→ What needs to be done: Read the data below line by line and state how many lines hold "Durable". Nothing else belongs in the answer.

Excerpts from a dataset:
::::

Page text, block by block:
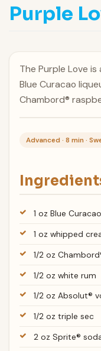
Purple
The Purple Love
Blue Curacao
Chambord®
Advanced · 8 min ·
1 oz Blue
1 oz whipped
1/2 oz
1/2 oz white rum
1/2 oz Absolut®
1/2 oz triple sec
2 oz Sprite®
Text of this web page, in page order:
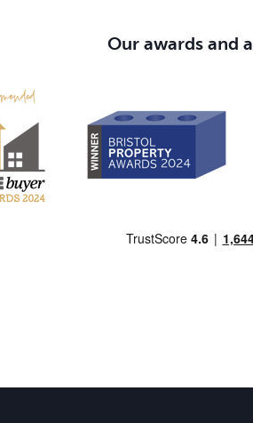
Our awards and
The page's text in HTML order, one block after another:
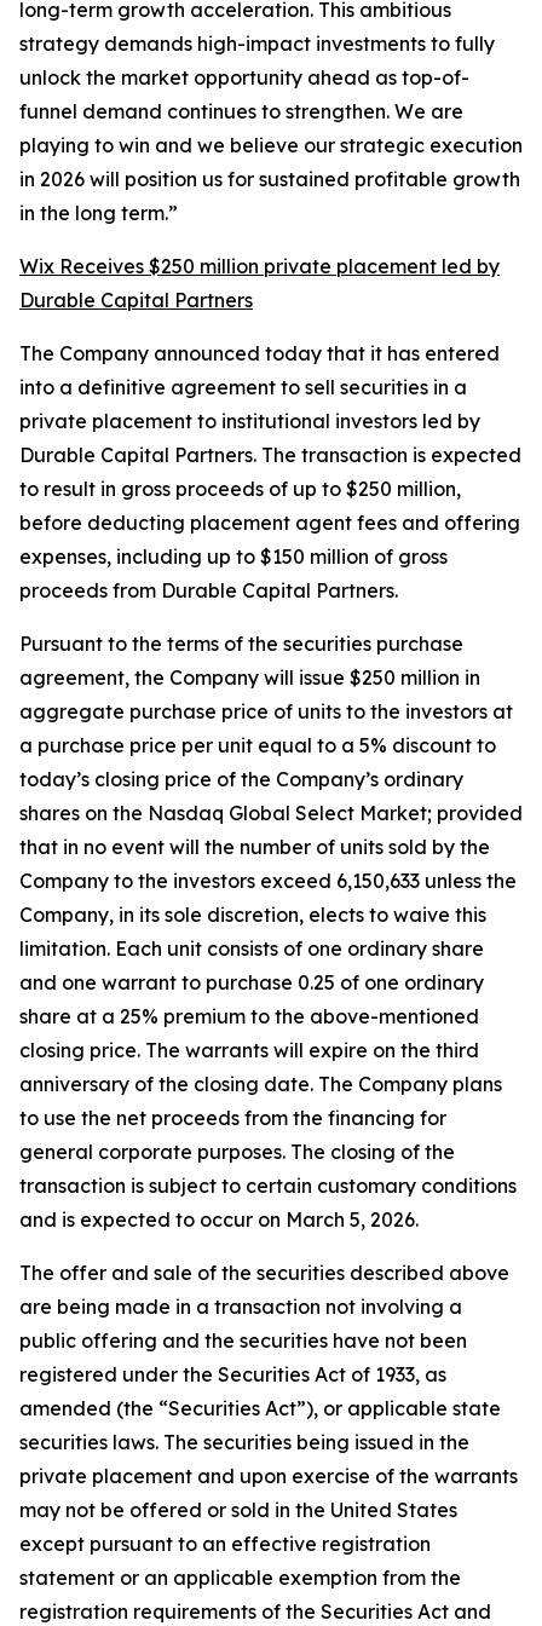
long-term growth acceleration. This ambitious
strategy demands high-impact investments to fully
unlock the market opportunity ahead as top-of-
funnel demand continues to strengthen. We are
playing to win and we believe our strategic execution
in 2026 will position us for sustained profitable growth
in the long term.”
Wix Receives $250 million private placement led by
Durable Capital Partners
The Company announced today that it has entered
into a definitive agreement to sell securities in a
private placement to institutional investors led by
Durable Capital Partners. The transaction is expected
to result in gross proceeds of up to $250 million,
before deducting placement agent fees and offering
expenses, including up to $150 million of gross
proceeds from Durable Capital Partners.
Pursuant to the terms of the securities purchase
agreement, the Company will issue $250 million in
aggregate purchase price of units to the investors at
a purchase price per unit equal to a 5% discount to
today’s closing price of the Company’s ordinary
shares on the Nasdaq Global Select Market; provided
that in no event will the number of units sold by the
Company to the investors exceed 6,150,633 unless the
Company, in its sole discretion, elects to waive this
limitation. Each unit consists of one ordinary share
and one warrant to purchase 0.25 of one ordinary
share at a 25% premium to the above-mentioned
closing price. The warrants will expire on the third
anniversary of the closing date. The Company plans
to use the net proceeds from the financing for
general corporate purposes. The closing of the
transaction is subject to certain customary conditions
and is expected to occur on March 5, 2026.
The offer and sale of the securities described above
are being made in a transaction not involving a
public offering and the securities have not been
registered under the Securities Act of 1933, as
amended (the “Securities Act”), or applicable state
securities laws. The securities being issued in the
private placement and upon exercise of the warrants
may not be offered or sold in the United States
except pursuant to an effective registration
statement or an applicable exemption from the
registration requirements of the Securities Act and

::::

→ Solution to this exercise: 3